* **EXERCISE DETAILS**: Print each record exactly as it appears, but drop the images.

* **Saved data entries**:
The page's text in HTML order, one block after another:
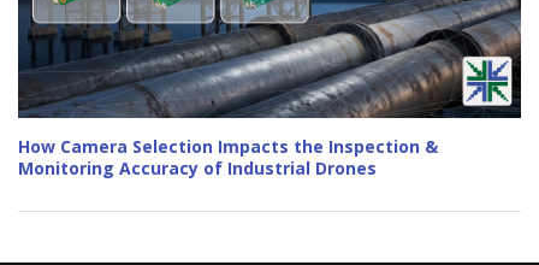
How Camera Selection Impacts the Inspection &
Monitoring Accuracy of Industrial Drones
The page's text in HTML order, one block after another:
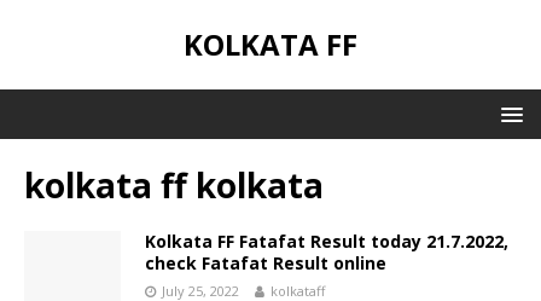
KOLKATA FF
kolkata ff kolkata
Kolkata FF Fatafat Result today 21.7.2022,
check Fatafat Result online
July 25, 2022 kolkataff

* **ANSWER TO THE PROBLEM**:
The page's text in HTML order, one block after another:
How Camera Selection Impacts the Inspection &
Monitoring Accuracy of Industrial Drones
The page's text in HTML order, one block after another:
KOLKATA FF
kolkata ff kolkata
Kolkata FF Fatafat Result today 21.7.2022,
check Fatafat Result online
July 25, 2022 kolkataff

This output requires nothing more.